Prepared by: Reviewed by: Group Manager: Group:  
John English
Roy Gilbert Alain A. Barbu OEDST

2. Project Objectives and Components:

a. Objectives
Long-term: to improve and expand investment in small-scale irrigation.

Immediate: to enhance the capacities of private institutions involved in providing equipment, services, and financing for small-scale irrigation investments.

b. Components
Project activities were divided into seven components (with estimated cost at appraisal in parentheses):
Support to the implementing agency: (US$0.48 million - 11 percent of base cost). This was to strengthen the institutional and technical capacity of APROFA (the Agricultural supply chain promotion agency) the implementing agency for the project.
Technical and management support services training (US$1.09 million - 26 percent of base costs).
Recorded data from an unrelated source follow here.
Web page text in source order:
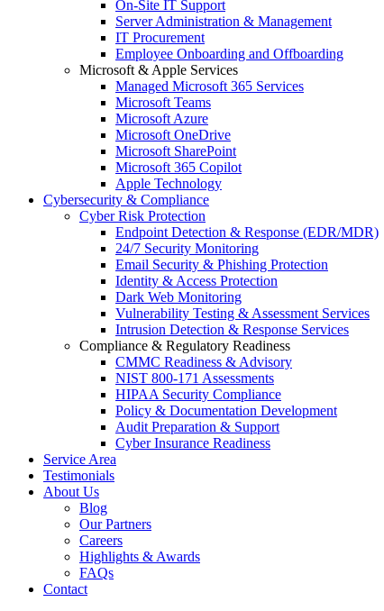
On-Site IT Support
Server Administration & Management
IT Procurement
Employee Onboarding and Offboarding
Microsoft & Apple Services
Managed Microsoft 365 Services
Microsoft Teams
Microsoft Azure
Microsoft OneDrive
Microsoft SharePoint
Microsoft 365 Copilot
Apple Technology
Cybersecurity & Compliance
Cyber Risk Protection
Endpoint Detection & Response (EDR/MDR)
24/7 Security Monitoring
Email Security & Phishing Protection
Identity & Access Protection
Dark Web Monitoring
Vulnerability Testing & Assessment Services
Intrusion Detection & Response Services
Compliance & Regulatory Readiness
CMMC Readiness & Advisory
NIST 800-171 Assessments
HIPAA Security Compliance
Policy & Documentation Development
Audit Preparation & Support
Cyber Insurance Readiness
Service Area
Testimonials
About Us
Blog
Our Partners
Careers
Highlights & Awards
FAQs
Contact
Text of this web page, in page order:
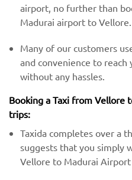
airport, no further than
Madurai airport to Vellore.
Many of our customers
and convenience to
without any hassles.
Booking a Taxi from
trips:
Taxida completes over a
suggests that you simply
Vellore to Madurai Airport
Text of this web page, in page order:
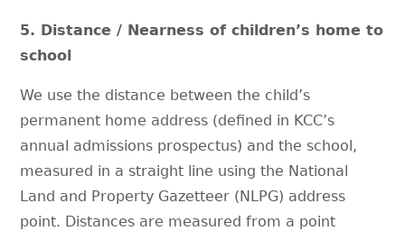
5. Distance / Nearness of children’s home to
school
We use the distance between the child’s
permanent home address (defined in KCC’s
annual admissions prospectus) and the school,
measured in a straight line using the National
Land and Property Gazetteer (NLPG) address
point. Distances are measured from a point
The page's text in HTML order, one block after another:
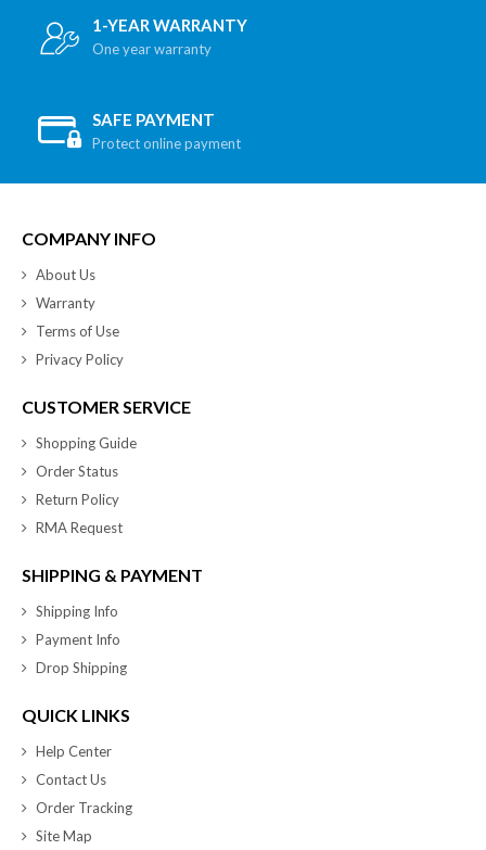
1-YEAR WARRANTY
One year warranty
SAFE PAYMENT
Protect online payment
COMPANY INFO
About Us
Warranty
Terms of Use
Privacy Policy
CUSTOMER SERVICE
Shopping Guide
Order Status
Return Policy
RMA Request
SHIPPING & PAYMENT
Shipping Info
Payment Info
Drop Shipping
QUICK LINKS
Help Center
Contact Us
Order Tracking
Site Map
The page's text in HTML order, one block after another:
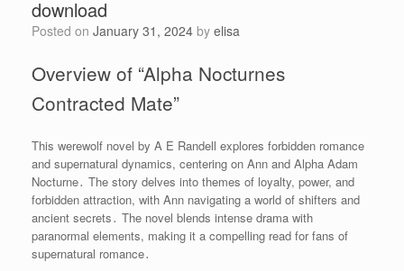
download
Posted on January 31, 2024 by elisa
Overview of “Alpha Nocturnes
Contracted Mate”
This werewolf novel by A E Randell explores forbidden romance
and supernatural dynamics, centering on Ann and Alpha Adam
Nocturne․ The story delves into themes of loyalty, power, and
forbidden attraction, with Ann navigating a world of shifters and
ancient secrets․ The novel blends intense drama with
paranormal elements, making it a compelling read for fans of
supernatural romance․
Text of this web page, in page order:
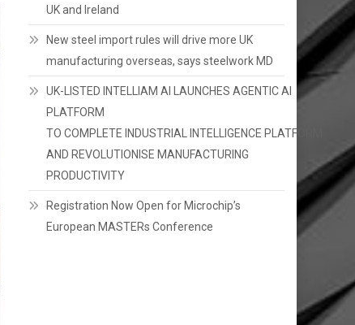
UK and Ireland
New steel import rules will drive more UK
manufacturing overseas, says steelwork MD
UK-LISTED INTELLIAM AI LAUNCHES AGENTIC AI
PLATFORM
TO COMPLETE INDUSTRIAL INTELLIGENCE PLATFORM
AND REVOLUTIONISE MANUFACTURING
PRODUCTIVITY
Registration Now Open for Microchip’s
European MASTERs Conference
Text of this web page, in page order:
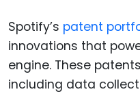
Spotify’s patent
innovations that
engine. These
including data
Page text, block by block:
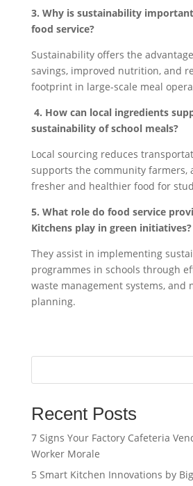
3. Why is sustainability
food service?
Sustainability offers the
savings, improved nutrition, and
footprint in large-scale meal
4. How can local ingredients
sustainability of school meals?
Local sourcing reduces
supports the community farmers,
fresher and healthier food for
5. What role do food service
Kitchens play in green initiatives?
They assist in implementing
programmes in schools through
waste management systems,
planning.
Recent Posts
7 Signs Your Factory Cafeteria
Worker Morale
5 Smart Kitchen Innovations by
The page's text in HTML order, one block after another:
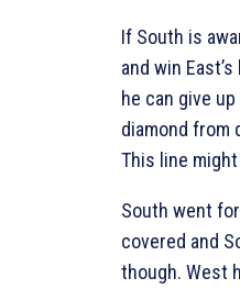
If South is
and win
he can give
diamond from
This line
South went
covered and
though. West
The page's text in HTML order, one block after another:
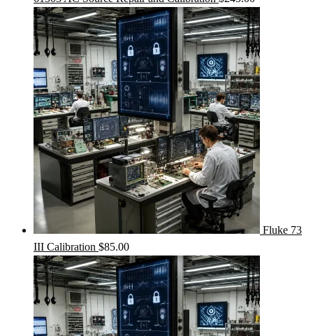
Fluke 73
III Calibration $85.00
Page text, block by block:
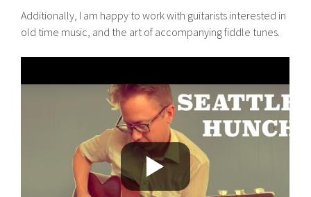
Additionally, I am happy to work with guitarists interested in
old time music, and the art of accompanying fiddle tunes.
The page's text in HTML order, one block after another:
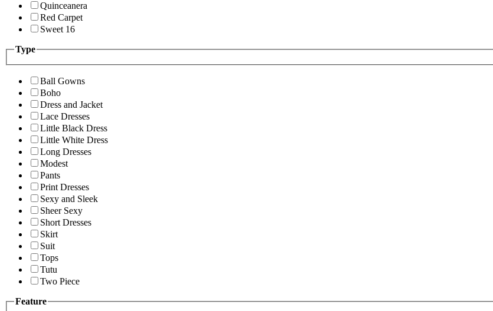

This was aimed at providing training to (i) enable small-scale irrigators to better operate and maintain irrigation equipment, and to identify the most cost-effective small irrigation investments; (ii) enable producers and private entities in the irrigation sector to devise more appropriate investment plans; and (iii) enhance the ability of financing institutions to perform technical evaluations of sub-sectoral investments.
Legal services and technical studies - (US$0.44 million - 10 percent of base cost). Aimed to grant private farmers official land titles, creating officially recognized producers' groups and carrying out technical studies pertaining to irrigation development.
Testing of irrigation equipment (US$0.71 million - 17 percent of base cost). To identify and disseminate equipment suited to the needs of small-scale producers.
Capacity building (US$0.17 million - 4 percent of base cost). To improve the institutional and financial capacities of producers' organizations and independent private irrigation farmers.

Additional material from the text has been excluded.